## [DATA FOR THIS EXERCISE]
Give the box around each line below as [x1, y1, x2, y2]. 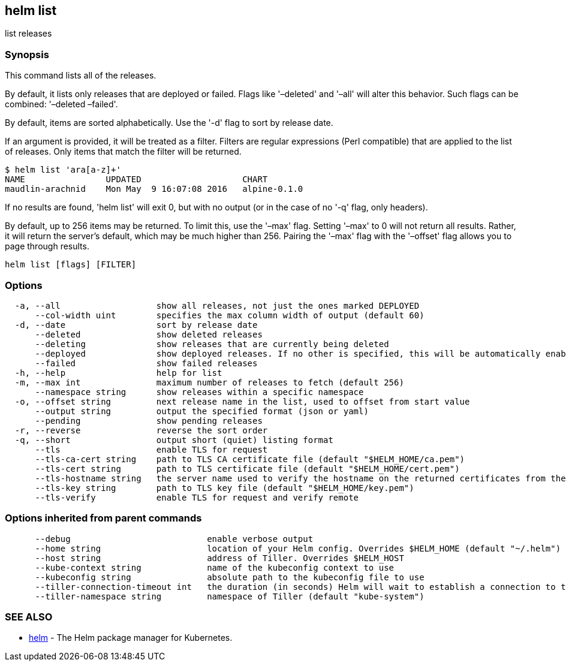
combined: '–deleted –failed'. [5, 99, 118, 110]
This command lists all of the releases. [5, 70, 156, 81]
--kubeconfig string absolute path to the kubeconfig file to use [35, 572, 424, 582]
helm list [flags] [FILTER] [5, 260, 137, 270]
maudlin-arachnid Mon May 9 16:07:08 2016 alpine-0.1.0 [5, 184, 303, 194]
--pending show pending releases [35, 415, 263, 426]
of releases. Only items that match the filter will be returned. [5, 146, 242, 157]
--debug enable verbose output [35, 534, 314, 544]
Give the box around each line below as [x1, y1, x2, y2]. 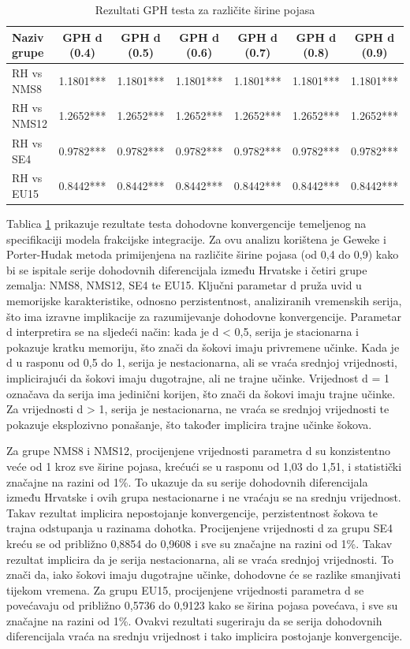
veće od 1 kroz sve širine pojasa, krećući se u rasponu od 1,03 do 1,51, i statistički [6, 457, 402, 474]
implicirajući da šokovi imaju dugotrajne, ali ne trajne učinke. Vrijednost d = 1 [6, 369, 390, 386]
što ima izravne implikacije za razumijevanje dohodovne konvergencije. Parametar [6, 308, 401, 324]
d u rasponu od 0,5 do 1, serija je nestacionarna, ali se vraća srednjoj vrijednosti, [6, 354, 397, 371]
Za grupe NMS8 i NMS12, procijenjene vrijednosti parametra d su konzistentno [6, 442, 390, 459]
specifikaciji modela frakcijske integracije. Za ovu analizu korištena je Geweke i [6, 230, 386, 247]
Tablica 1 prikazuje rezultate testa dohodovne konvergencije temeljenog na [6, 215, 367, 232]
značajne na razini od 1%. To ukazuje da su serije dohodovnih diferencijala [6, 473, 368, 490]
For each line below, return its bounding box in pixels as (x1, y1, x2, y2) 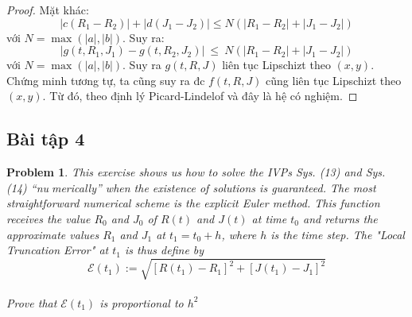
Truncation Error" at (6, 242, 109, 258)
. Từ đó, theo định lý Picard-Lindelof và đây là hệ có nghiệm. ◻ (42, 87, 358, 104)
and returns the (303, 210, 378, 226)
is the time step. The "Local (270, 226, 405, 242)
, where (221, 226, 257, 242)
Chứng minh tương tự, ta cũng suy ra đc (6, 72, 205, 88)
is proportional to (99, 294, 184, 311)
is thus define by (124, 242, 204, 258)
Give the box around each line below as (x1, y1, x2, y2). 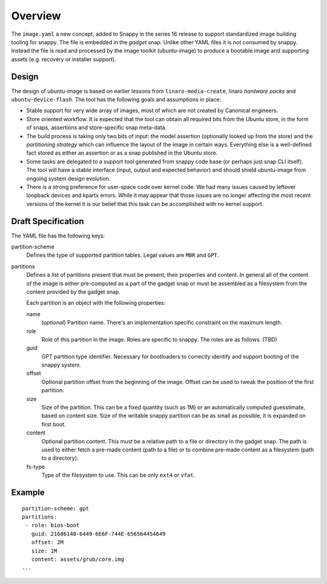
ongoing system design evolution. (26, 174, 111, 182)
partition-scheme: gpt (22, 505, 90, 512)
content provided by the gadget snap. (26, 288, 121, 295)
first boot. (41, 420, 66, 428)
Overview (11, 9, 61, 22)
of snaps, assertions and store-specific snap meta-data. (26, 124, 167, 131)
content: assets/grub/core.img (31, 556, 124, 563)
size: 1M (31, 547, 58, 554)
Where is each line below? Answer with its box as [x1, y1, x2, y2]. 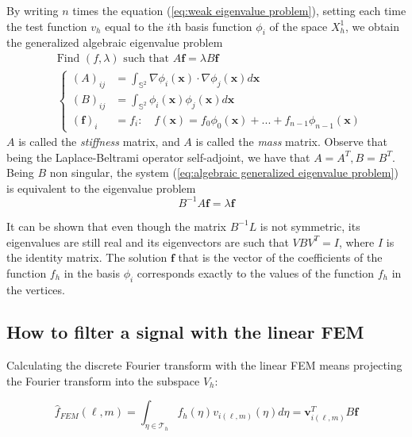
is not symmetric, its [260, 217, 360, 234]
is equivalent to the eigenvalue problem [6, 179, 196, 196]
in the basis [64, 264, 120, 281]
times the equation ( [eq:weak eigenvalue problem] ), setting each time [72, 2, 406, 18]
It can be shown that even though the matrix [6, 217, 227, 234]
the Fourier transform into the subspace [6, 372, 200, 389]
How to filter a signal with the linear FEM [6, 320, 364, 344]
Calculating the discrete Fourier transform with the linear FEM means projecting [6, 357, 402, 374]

## [ASSIGNMENT]
What you return must be the entries above, exactly as they appear, without any pictures.

## [SOLUTION]
Give the box around each line below as [x1, y1, x2, y2]. 
combined: '–deleted –failed'. [5, 99, 118, 110]
This command lists all of the releases. [5, 70, 156, 81]
--kubeconfig string absolute path to the kubeconfig file to use [35, 572, 424, 582]
helm list [flags] [FILTER] [5, 260, 137, 270]
maudlin-arachnid Mon May 9 16:07:08 2016 alpine-0.1.0 [5, 184, 303, 194]
--pending show pending releases [35, 415, 263, 426]
of releases. Only items that match the filter will be returned. [5, 146, 242, 157]
--debug enable verbose output [35, 534, 314, 544]
Give the box around each line below as [x1, y1, x2, y2]. 
veće od 1 kroz sve širine pojasa, krećući se u rasponu od 1,03 do 1,51, i statistički [6, 457, 402, 474]
implicirajući da šokovi imaju dugotrajne, ali ne trajne učinke. Vrijednost d = 1 [6, 369, 390, 386]
što ima izravne implikacije za razumijevanje dohodovne konvergencije. Parametar [6, 308, 401, 324]
d u rasponu od 0,5 do 1, serija je nestacionarna, ali se vraća srednjoj vrijednosti, [6, 354, 397, 371]
Za grupe NMS8 i NMS12, procijenjene vrijednosti parametra d su konzistentno [6, 442, 390, 459]
specifikaciji modela frakcijske integracije. Za ovu analizu korištena je Geweke i [6, 230, 386, 247]
Tablica 1 prikazuje rezultate testa dohodovne konvergencije temeljenog na [6, 215, 367, 232]
značajne na razini od 1%. To ukazuje da su serije dohodovnih diferencijala [6, 473, 368, 490]
For each line below, return its bounding box in pixels as (x1, y1, x2, y2) 
Truncation Error" at (6, 242, 109, 258)
. Từ đó, theo định lý Picard-Lindelof và đây là hệ có nghiệm. ◻ (42, 87, 358, 104)
and returns the (303, 210, 378, 226)
is the time step. The "Local (270, 226, 405, 242)
, where (221, 226, 257, 242)
Chứng minh tương tự, ta cũng suy ra đc (6, 72, 205, 88)
is proportional to (99, 294, 184, 311)
is thus define by (124, 242, 204, 258)
Give the box around each line below as (x1, y1, x2, y2). 
ongoing system design evolution. (26, 174, 111, 182)
partition-scheme: gpt (22, 505, 90, 512)
content provided by the gadget snap. (26, 288, 121, 295)
first boot. (41, 420, 66, 428)
Overview (11, 9, 61, 22)
of snaps, assertions and store-specific snap meta-data. (26, 124, 167, 131)
content: assets/grub/core.img (31, 556, 124, 563)
size: 1M (31, 547, 58, 554)
Where is each line below? Answer with its box as [x1, y1, x2, y2]. 
is not symmetric, its [260, 217, 360, 234]
is equivalent to the eigenvalue problem [6, 179, 196, 196]
in the basis [64, 264, 120, 281]
times the equation ( [eq:weak eigenvalue problem] ), setting each time [72, 2, 406, 18]
It can be shown that even though the matrix [6, 217, 227, 234]
the Fourier transform into the subspace [6, 372, 200, 389]
How to filter a signal with the linear FEM [6, 320, 364, 344]
Calculating the discrete Fourier transform with the linear FEM means projecting [6, 357, 402, 374]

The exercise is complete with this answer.